EMAIL AND SPAM CLASSIFICATION USING PROBABILISTIC METHODS

Ankur Sharma1

M.Tech Scholar, Department of CEIT, Suresh Gyan Vihar University, Jaipur

ankur.18179@mygyanvihar.com

Sohit Agarwal2

Assistant Professor Department of CEIT, Suresh Gyan Vihar University, Jaipur

sohit.agarwal@mygyanvihar.com

 

Abstract:In this paper we are discussing the classification technique of separation of ham and spam. The classification of ham and spam is an old concept and a lot of work has done on this. Here we are using the probabilistic method for this classification. It’s a simple mathematical tool based on Bays theorem of probability.

It is a very light version and the importance of the work is that it is not dependent on dimension of the statement

Keywords— Bayesian, Spam, Probability,Tokenization

 

I. INTRODUCTION

Nowadays there are several ways to filter the mail and spam. Variety of spam controller are used. The Bays theorem can be used for this application. The base theorem containing the three terms i.e. likelihood, total probability and aposteriori probability.

We are calculating the probability of a mail to be ham or spam when the features of the email are giving. These features are collected from the data set. We have download the dataset from the kegal.

In this paper we are discussing the classification technique of separation of ham and spam. The classification of ham and spam is an old concept and a lot of work has done on this. Here we are using the probabilistic method for this classification. It’s a simple mathematical tool based on Bays theorem of probability.
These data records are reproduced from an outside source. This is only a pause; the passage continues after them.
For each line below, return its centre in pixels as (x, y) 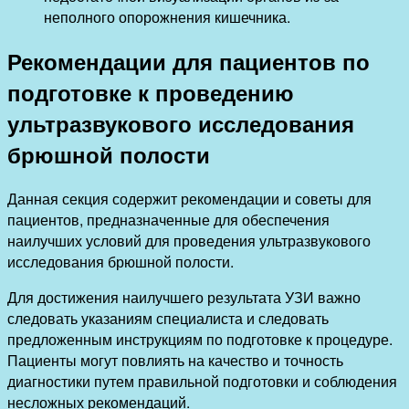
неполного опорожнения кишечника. (167, 16)
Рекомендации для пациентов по (189, 61)
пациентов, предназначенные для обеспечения (168, 219)
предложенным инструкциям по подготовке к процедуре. (200, 339)
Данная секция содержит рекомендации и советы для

It is a very light version and the importance of the work is that it is not dependent on dimension of the statement

Naxos’ theory of virtualization and expression, which can be accessed in such a way that they are presented to him: and in the opinion of a good cause of testimony. A lot of research has been conducted to improve the performance of this workbook. I know what time it makes more business cards to learn the spam filter developer. Paul Graham applied Bayeevan’s approach to spam [1] for access to training before accessing the fragmented database at low arithmetic. According to the test to find out why the public is available, spam. As for the rest, set in the allotted space, because a piece of paper.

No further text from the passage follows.